Updated 1 March 2009

There are various things one can do to be a more proper Rus in these Current Middle Ages besides knowing what kind of money you would have used, etc. Obviously, one should pick an appropriate name, learn to pronounce it well and dress the part, but there are other things you can do.

The following information came from posts on the Slavic Interest Group email list, and my own research.

A Russian Accent.

Greetings:

A kiss on the cheek and a glass of vodka when meeting the wife was a sign of special closeness between men in Muscovite Rus. (However, vodka is either OOP or very late period.)

Addressing nobility:

Predslava says " Gospodin is OK as a form of address, NOT as a *title*. You could actually try the vocative: gospodine [gohs-poh-DEE-neh], as in "hey, your lordship!" (well, OK, a little more polite than that!) Gospozha would be the feminine form.

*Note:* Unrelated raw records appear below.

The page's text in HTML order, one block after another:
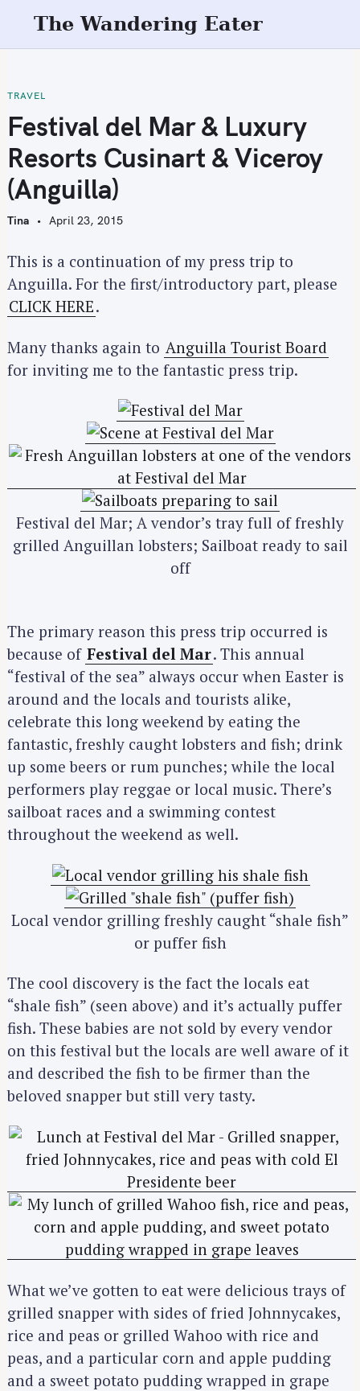
t
o
c
o
n
t
e
t
The Wandering Eater
TRAVEL
Festival del Mar & Luxury
Resorts Cusinart & Viceroy
(Anguilla)
Tina April 23, 2015
This is a continuation of my press trip to
Anguilla. For the first/introductory part, please
CLICK HERE.
Many thanks again to Anguilla Tourist Board
for inviting me to the fantastic press trip.
Festival del Mar; A vendor’s tray full of freshly
grilled Anguillan lobsters; Sailboat ready to sail
off
The primary reason this press trip occurred is
because of Festival del Mar. This annual
“festival of the sea” always occur when Easter is
around and the locals and tourists alike,
celebrate this long weekend by eating the
fantastic, freshly caught lobsters and fish; drink
up some beers or rum punches; while the local
performers play reggae or local music. There’s
sailboat races and a swimming contest
throughout the weekend as well.
Local vendor grilling freshly caught “shale fish”
or puffer fish
The cool discovery is the fact the locals eat
“shale fish” (seen above) and it’s actually puffer
fish. These babies are not sold by every vendor
on this festival but the locals are well aware of it
and described the fish to be firmer than the
beloved snapper but still very tasty.
What we’ve gotten to eat were delicious trays of
grilled snapper with sides of fried Johnnycakes,
rice and peas or grilled Wahoo with rice and
peas, and a particular corn and apple pudding
and a sweet potato pudding wrapped in grape

The terms gosudar (masc.) and gosudarynia (fem.) are similar and overlap in meaning with gospodin/gospozha, but more strongly indicate ownership or fealty, or at least the closest Russian equivalent to the idea of fealty. They are used in the Domostroi to refer to the master and mistress of the house. When Ivan the Great conquered Novgorod, he forced the citizens to address him not only as their gospodin (the old term), but also as their gosudar. Previously, Novgorod was a free city and called itself "Gosudar Velikii Novgorod" (usually translated as Lord Great Novgorod) to indicate its self-rule.

In the SCA, one could use gospodin/gospozha for anyone you wish to address politely from your "lord husband" (gospodin muzh) to a foreign king (gospodin velikii knyaz). On the other hand, if you are an apprentice/protege/squire you could use gosudar for your Master or Knight to emphasize your relationship of fealty. Similarly, you could also use gosudar for your own King, esp. if you've sworn fealty. (It would not wrong to use gospodin in these cases instead, though, since the terms overlap considerably.)

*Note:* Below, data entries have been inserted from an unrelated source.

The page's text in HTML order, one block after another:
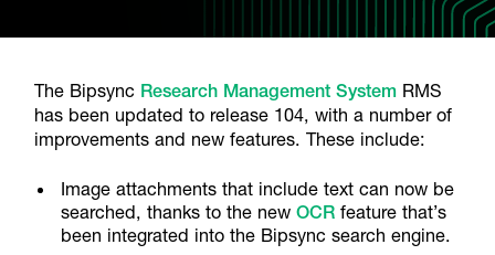
The Bipsync Research Management SystemRMS
has been updated to release 104, with a number of
improvements and new features. These include:
Image attachments that include text can now be
searched, thanks to the newOCR feature that’s
been integrated into the Bipsync search engine.

"Vy" as a respectful form of address is way OOP! Even in the 18th century, satyrists derided the need to "use the plural to address a single person". In period, it's "ty" for one person (see Spanish "tu", German "du" etc), and "vy" for a plural (Spanish "vosotros", German "ihr" etc). [more Predslava information?]

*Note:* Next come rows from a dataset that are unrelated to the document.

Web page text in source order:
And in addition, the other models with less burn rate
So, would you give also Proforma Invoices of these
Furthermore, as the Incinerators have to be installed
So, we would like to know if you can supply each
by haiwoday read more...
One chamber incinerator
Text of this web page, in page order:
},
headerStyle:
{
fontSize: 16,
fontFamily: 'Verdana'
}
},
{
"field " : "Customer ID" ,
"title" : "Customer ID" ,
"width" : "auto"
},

Bowing: There are three ways of bowing in the Rus manner.
First, there is full obeisance in the Byzantine manner before the Tsar - kneeling and bringing the forehead to touch the ground.
Second, symbolic obeisance by bending at the waist while bringing the right hand from the heart and down to touch the ground in a smooth, flowing motion. This is probably the most appropriate for court in the Current Middle Ages.
Third, a more informal bow or half-bow with the right hand over the heart. This could also work in court, especially if you have problems securing your headgear, or if you have a bad back.
The last two "bows" for men are done with hat in (left?) hand to be safe. Legend has it that Ivan the Terrible had some Turkish ambassadors' hats nailed to their heads when they neglected to take them off in his presence. (This legend is also told about Vlad Drakul)

The curtsey seems to be un-Russian in period.

The fall-down-on-your-knees-and-bang-your-head-on-the-ground/floor, as is depicted in many movies and told of in tales *may* be a late-period affectation, or maybe not. Such an obeisance may have been reserved for special prayers and situations in Church and Court.

From: "petzserg": I've never seen beads, but there is a woven leather implement known as a LESH-in-ka(?) which is used in the Old Orthodox/personal services to help count the number of bows one does. Its about 1/2" wide, and its links form cylindrical cross bumps that actually form the "counting surface". It forms a loop, and has a triangular piece of leather at the start/end. Sound familiar to any one? Not sure if I'd be able to point to any icon that would show it, but I seem to remember it in some period art work. With my memory, though...

Letters: One expression from period texts is "poklon" -- lit., "a bow". Something like, "salutations," or "greetings" (Predslava uses the latter as a translation). is used informally and formally, the tone is set by the rest of the message/letter.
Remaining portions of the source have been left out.